Mentire : Masques et attrapes
Scène

Mentire : Masques et attrapes

Mensonges, tromperies et quiproquos: les enfants adorent. Et comme c’est le ressort des genres comiques – commedia dell’arte, farce et comédie moliéresque -, l’idée était belle de puiser à cette tradition pour leur offrir un divertissement sur mesure. Mentire est une cocréation de deux compagnies, le Théâtre de la Vieille 17 et le Théâtre populaire d’Acadie, auxquelles il faut ajouter trois autres producteurs (le CNA, les Coups de théâtre et le Théâtre du Frêne, de Paris). Cela fait beaucoup de monde, mais hélas! cela ne donne pas un grand spectacle.

C’est pourtant un «beau» spectacle. Devant un superbe ciel bleu, le décor de Luc Rondeau est constitué de quais de bois et de poteaux rayés grâce auxquels on reconnaît Venise, espace nu qui fait signe au tréteau des saltimbanques.
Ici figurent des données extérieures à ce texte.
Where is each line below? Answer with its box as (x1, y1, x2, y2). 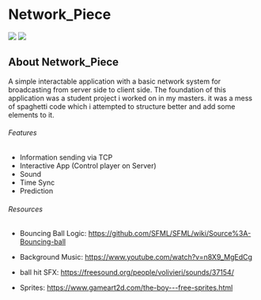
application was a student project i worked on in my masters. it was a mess (8, 93, 253, 103)
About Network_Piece (8, 55, 119, 69)
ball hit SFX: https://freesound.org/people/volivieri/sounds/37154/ (19, 268, 235, 277)
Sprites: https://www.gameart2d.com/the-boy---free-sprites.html (19, 283, 233, 293)
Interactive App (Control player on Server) (19, 160, 157, 171)
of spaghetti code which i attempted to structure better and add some (8, 101, 236, 111)
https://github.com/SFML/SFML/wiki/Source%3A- (88, 229, 252, 238)
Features (8, 128, 37, 137)

Avec ses costumes colorés et ses masques, Luce Pelletier contribue à cette réussite scénographique.

Mais alors? Signé Robert Bellefeuille et Louis-Dominique Lavigne, auteur aguerri s’il en est, le texte m’a semblé paresseux, si ce n’est quelques jeux de mots suscités par la confusion langagière de Tartaglia («sous-lieutenant en chef» devient «sous-vêtement en chef», titre dont s’enorgueillit le pauvre bigre). Quant à l’intrigue, sa simplicité convient très bien aux enfants, qui raffolent des bastonnades, mais elle n’apporte guère de surprises: Arlequin invente un capitaine étranger à Madame Pantalone, sa patronne en mal d’amour. O hasard! un faussaire qui a eu vent de la fortune de la dame se présente déguisé en capitaine, que les autres veulent démasquer, mais qui n’est pas le vilain que l’on croit. Rien de bien neuf sous le ciel d’Italie…
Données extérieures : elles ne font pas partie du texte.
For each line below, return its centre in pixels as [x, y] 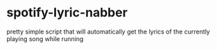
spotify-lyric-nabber [67, 13]
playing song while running [45, 38]
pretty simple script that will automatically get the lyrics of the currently [108, 32]
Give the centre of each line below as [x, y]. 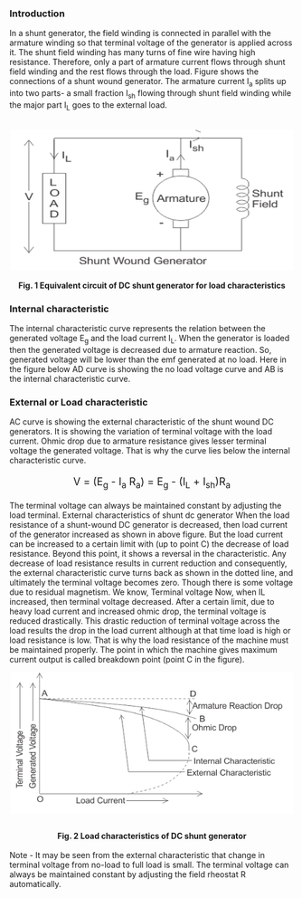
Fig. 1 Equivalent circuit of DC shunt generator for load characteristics [152, 285]
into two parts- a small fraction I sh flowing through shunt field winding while [151, 94]
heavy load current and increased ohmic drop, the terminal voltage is [138, 611]
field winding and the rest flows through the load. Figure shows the [134, 72]
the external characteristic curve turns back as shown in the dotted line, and [151, 573]
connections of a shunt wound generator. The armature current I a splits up [148, 82]
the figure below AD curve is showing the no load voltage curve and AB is [146, 368]
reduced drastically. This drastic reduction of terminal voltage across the [145, 621]

Ce sont donc essentiellement les jeux de scène qui amusent, mais les trouvailles sont minces de ce côté, dans une mise en scène (de Robert Bellefeuille) qui pourtant veut laisser toute la place au travail du comédien. Si les types de la commedia dell’arte sont fidèles à eux-mêmes (Pantalone avare, Arlequin soucieux de sa panse), le choix de féminiser deux rôles, le Dottore et Pantalone, m’a laissée perplexe. Si cela fonctionne pour la doctoresse d’Esther Beauchemin, on ne voit guère ce qu’il y a de féminin dans la Pantalone de Ginette Chevalier: ses déhanchements lubriques et sa voix rocailleuse sont en tous points masculins, si bien que j’ai pensé que le rôle était défendu par un homme qui n’arrivait pas à jouer un personnage de femme! Les autres se tirent mieux d’affaire, en particulier Luc LeBlanc en Arlequin, qui excelle dans les cabrioles.
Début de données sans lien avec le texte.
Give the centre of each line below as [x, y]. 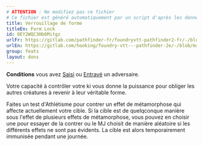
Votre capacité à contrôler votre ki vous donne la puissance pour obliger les [101, 86]
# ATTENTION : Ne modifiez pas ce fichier [60, 12]
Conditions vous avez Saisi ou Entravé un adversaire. [73, 74]
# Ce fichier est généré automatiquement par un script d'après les [94, 18]
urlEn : [14, 46]
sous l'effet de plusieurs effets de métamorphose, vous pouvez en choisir [98, 117]
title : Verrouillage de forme [44, 23]
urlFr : [14, 40]
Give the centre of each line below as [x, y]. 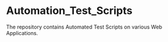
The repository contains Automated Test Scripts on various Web [84, 27]
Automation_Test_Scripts [70, 11]
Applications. [22, 33]
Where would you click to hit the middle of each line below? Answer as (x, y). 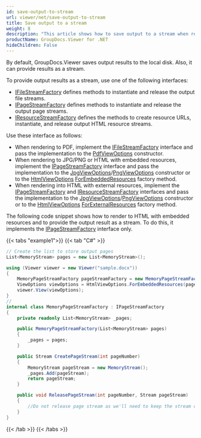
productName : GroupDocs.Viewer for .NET (57, 40)
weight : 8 (19, 28)
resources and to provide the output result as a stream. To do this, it (90, 222)
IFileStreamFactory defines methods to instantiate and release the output (105, 92)
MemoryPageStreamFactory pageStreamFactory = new (80, 279)
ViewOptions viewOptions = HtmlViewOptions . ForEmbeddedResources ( (101, 285)
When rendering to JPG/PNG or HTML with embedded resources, (96, 160)
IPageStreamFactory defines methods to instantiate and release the (98, 104)
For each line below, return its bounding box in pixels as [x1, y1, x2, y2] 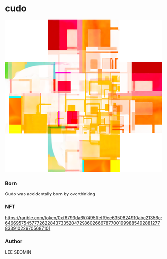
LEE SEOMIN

Soyons honnête: le spectacle n’a pas semblé déplaire aux écoliers de neuf à douze ans qui, bon public, ont ri volontiers aux moments opportuns, et chaleureusement applaudi. C’est peut-être l’occasion d’initier les enfants à la tradition théâtrale et au jeu masqué, dont le Théâtre de la Vieille 17 a une expertise indéniable.